汪轶鸣再次嘱咐了众人一番后,两队人便率先开始分头行动。
“大人,咱们去哪?”
“是啊,汪兄弟,咱们现在去哪?”
汪轶鸣将MP40向着身后一背,指了指振扬门的方向,
“咱们直接去振扬门。”
“哦?为何?”
方正化有些不解的问道;
“平叛大军攻城在即;如果那里都没有叛军在,只能说明这水城如今定是一座空城了;若是有人的话…不是最后被舍弃断后的叛军,就是叛军最后的主力。”
“嗯,”听了汪轶鸣的分析,方正化也认同的点了点头,“汪千户说的有道理;那咱们就去振扬门一探究竟吧。”
五人也不再多言,检查了一下武器弹药便登上最近的蹬墙阶,顺着城墙跑马道直奔振扬门。
一路无人,路过的城区也是死一般的寂静;
前行了约么十来分钟,眼见振扬门城门楼子越来越近,门楼城墙垛口几处也是烟雾升腾,应是有人在此驻守。
见此五人脚步并无放缓,只是压低身型,子弹拉栓上膛。
没等几人接近两百米的距离,只听城外金鼓齐鸣,马蹄阵阵,人喊马嘶声越来越近;想必是平叛兵马准备开始攻城了。

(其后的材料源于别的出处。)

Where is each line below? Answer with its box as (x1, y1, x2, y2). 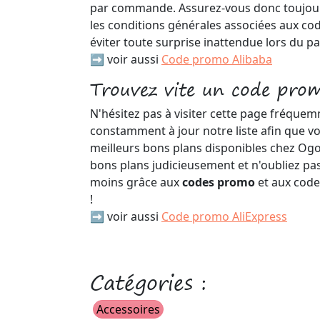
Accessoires (96, 301, 160, 317)
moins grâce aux (90, 174, 182, 190)
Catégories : (90, 265, 206, 300)
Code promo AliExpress (161, 209, 287, 224)
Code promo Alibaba (161, 51, 272, 67)
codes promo (182, 174, 258, 190)
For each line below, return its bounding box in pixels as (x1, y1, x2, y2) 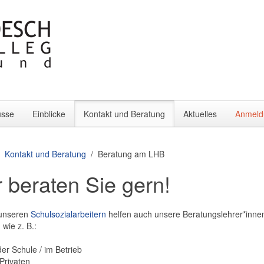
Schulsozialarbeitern (31, 208, 107, 220)
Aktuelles (183, 108, 217, 120)
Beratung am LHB (98, 148, 165, 160)
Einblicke (32, 108, 65, 120)
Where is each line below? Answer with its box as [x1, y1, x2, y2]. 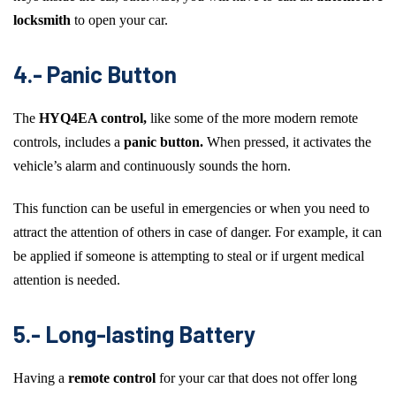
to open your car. [71, 11, 168, 27]
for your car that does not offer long [156, 369, 357, 385]
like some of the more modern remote [147, 110, 358, 126]
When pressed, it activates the [207, 133, 371, 149]
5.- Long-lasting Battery [13, 320, 255, 348]
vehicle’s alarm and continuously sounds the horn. [13, 157, 291, 173]
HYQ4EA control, [39, 110, 147, 126]
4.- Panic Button [13, 60, 177, 88]
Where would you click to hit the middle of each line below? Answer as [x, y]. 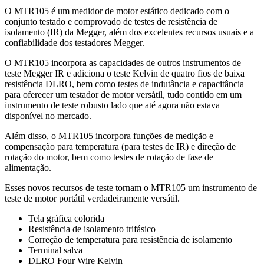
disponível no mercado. [48, 115]
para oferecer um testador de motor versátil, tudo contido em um [123, 94]
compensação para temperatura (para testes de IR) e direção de [120, 146]
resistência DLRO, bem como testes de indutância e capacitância [124, 84]
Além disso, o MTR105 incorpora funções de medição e [109, 136]
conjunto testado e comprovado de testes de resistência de [111, 21]
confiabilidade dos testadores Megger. [75, 42]
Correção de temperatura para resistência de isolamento [130, 239]
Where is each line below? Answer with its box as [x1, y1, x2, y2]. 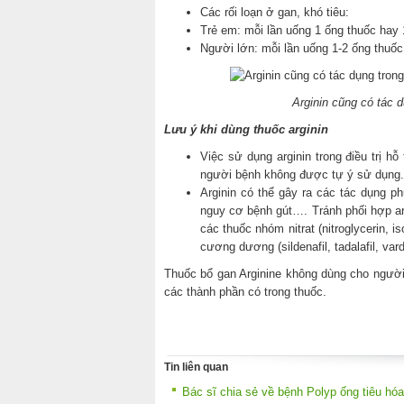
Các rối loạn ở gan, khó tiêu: [200, 5, 349, 19]
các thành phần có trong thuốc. [164, 284, 326, 298]
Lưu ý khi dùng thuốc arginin [164, 122, 328, 136]
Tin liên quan [164, 361, 228, 373]
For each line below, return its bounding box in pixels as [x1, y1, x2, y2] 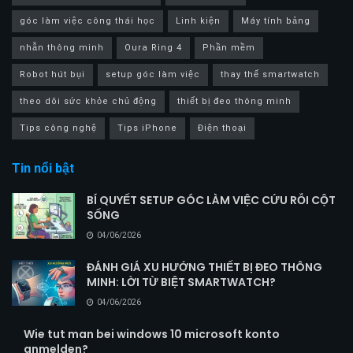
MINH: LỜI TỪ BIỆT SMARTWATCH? [87, 274, 276, 291]
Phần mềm [203, 41, 255, 55]
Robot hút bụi [20, 68, 85, 82]
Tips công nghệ [20, 121, 97, 136]
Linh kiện [176, 14, 221, 28]
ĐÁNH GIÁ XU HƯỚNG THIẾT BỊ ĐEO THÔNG [87, 259, 322, 276]
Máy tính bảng [241, 14, 310, 28]
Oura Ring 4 [124, 41, 182, 55]
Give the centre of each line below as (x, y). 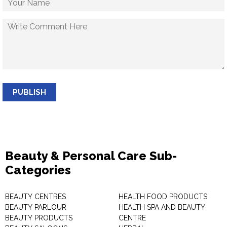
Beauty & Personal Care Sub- (91, 156)
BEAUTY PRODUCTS (39, 218)
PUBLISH (29, 92)
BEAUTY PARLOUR (36, 207)
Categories (38, 170)
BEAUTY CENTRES (35, 197)
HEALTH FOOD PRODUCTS (163, 197)
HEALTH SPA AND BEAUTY (162, 207)
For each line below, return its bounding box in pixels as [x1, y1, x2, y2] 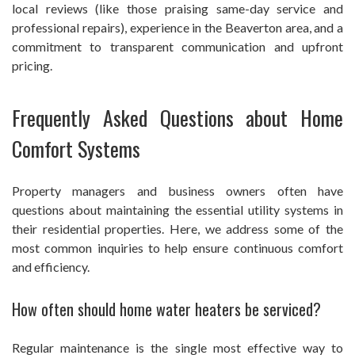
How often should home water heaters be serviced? [12, 297, 321, 322]
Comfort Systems [12, 133, 140, 165]
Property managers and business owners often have [12, 183, 343, 199]
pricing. [12, 58, 52, 74]
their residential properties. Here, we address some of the [12, 221, 343, 237]
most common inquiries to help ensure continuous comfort [12, 240, 343, 256]
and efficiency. [12, 259, 90, 275]
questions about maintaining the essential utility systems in [12, 202, 343, 218]
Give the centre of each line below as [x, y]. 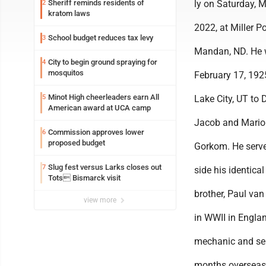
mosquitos [66, 73]
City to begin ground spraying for [103, 62]
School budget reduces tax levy [101, 38]
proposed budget [77, 143]
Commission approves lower [96, 132]
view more [101, 200]
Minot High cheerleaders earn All [104, 97]
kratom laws [69, 13]
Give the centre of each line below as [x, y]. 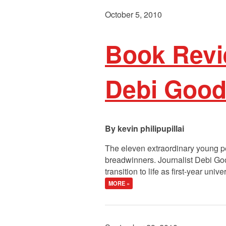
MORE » [119, 183]
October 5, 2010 [133, 15]
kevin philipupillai [151, 128]
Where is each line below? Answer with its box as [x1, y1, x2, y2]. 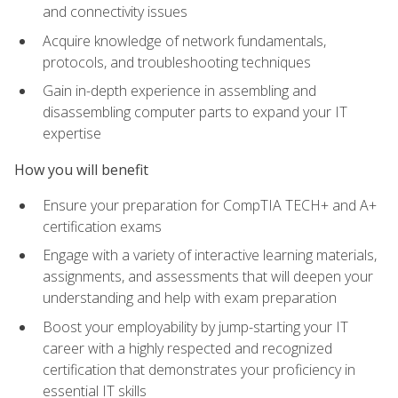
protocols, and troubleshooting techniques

汪轶鸣等人不约而同刚稍稍放缓前进速度,只听城楼上发出“咚咚咚…”几声爆响;这声音一点儿也不陌生,正是城墙上打出的佛郎机炮的炮声。
又前行五十多米的距离,已经能看到城墙上不少人影攒动;大批叛军士卒正手忙脚乱的准备抵御来犯之敌;
随后没多久“嗙嗙嗙”的火铳声也接连打响;
“真有叛军在此!”
“目测这得有上千人吧?”
“注意隐蔽!不要被叛军发现踪迹!”汪轶鸣压低声音嘱咐四人道。
片刻,几人停留在距离振扬门不足百米距离的垛口处驻足观望;
“大家小心!注意!如果有机会就抓一两个活口!”
“好!”
又是观察片刻,汪轶鸣回身望了身边四人一眼,伸手向下压来压;
五人再次放低身形,紧贴墙垛口继续前行。
“快!放铳放铳!”
“佛郎机炮更换子铳!快!”
“别让他们靠近城墙!放箭!”
“搬滚木雷石!快啊!”
一身穿铁叶罩甲的叛军将领正指挥着十来个身披布面铁甲亲卫督战,催促众多叛军士卒对着城外来犯之敌放箭放铳。
“咚咚咚…”佛郎机炮再次被打响。
“汪千户,我等不帮上一帮吗?如此也能协助平叛大军减少伤亡,尽快破城!”
方正化看着前方攻防正酣的双方人马,不禁有些焦急的向着汪轶鸣询问道;
“方公,稍安勿躁,在下自会处置。”
汪轶鸣对其略微一笑,对着李山招了招手;
“大人。”
“把你步枪借我一用。”
“嘿嘿…是,大人。”
李山将手中二式伞兵步枪两手递交给了汪轶鸣。
架好枪,汪轶鸣便将枪口瞄向那个穿铁叶罩甲打扮的叛军头目;
身旁四人屏住呼吸,紧张的时而望着汪轶鸣,又时而望向那叛军将领。
可汪轶鸣却迟迟未扣动扳机射击;
正当汪轶鸣就要食指用力扣动扳机之时,突然城头垛口处纷纷爬上朝廷平叛大军士卒;
一时间叛军守城士卒与这些刚刚涌上城头的平叛大军士卒混战在一起,刀来刀往,枪来枪往;喊杀和惨叫声不绝于耳。
汪轶鸣慢慢用力扣着扳机的手指又缓缓松开。
而那叛军头目甚是骁勇,双手手握长柄战刀,仗着甲胄精良,又有披甲护卫在侧;勇力不减,还越杀越猛;一副悍不畏死的样子,在这短短十来息的时间,便有三四名朝廷士卒被他斩杀倒地。
也不知此人是不是那耿仲明,或是孔有德;
汪轶鸣几次与这二人失之交臂,一直未能正面对上;可到了这个时候,汪轶鸣却也在心里已经没期望这家伙能是孔有德或耿仲明了。
在那头目的带领下,刚登上城头的朝廷兵卒很快便被杀的所剩无几。
轻蔑的瞥了一眼倒在地上被自己砍死的朝廷士卒,
“哈哈哈…来啊!还有谁?”
真是狂的不得了。
城头守卫的一众叛军士卒也跟着高声呐喊欢呼,赞其骁勇无比。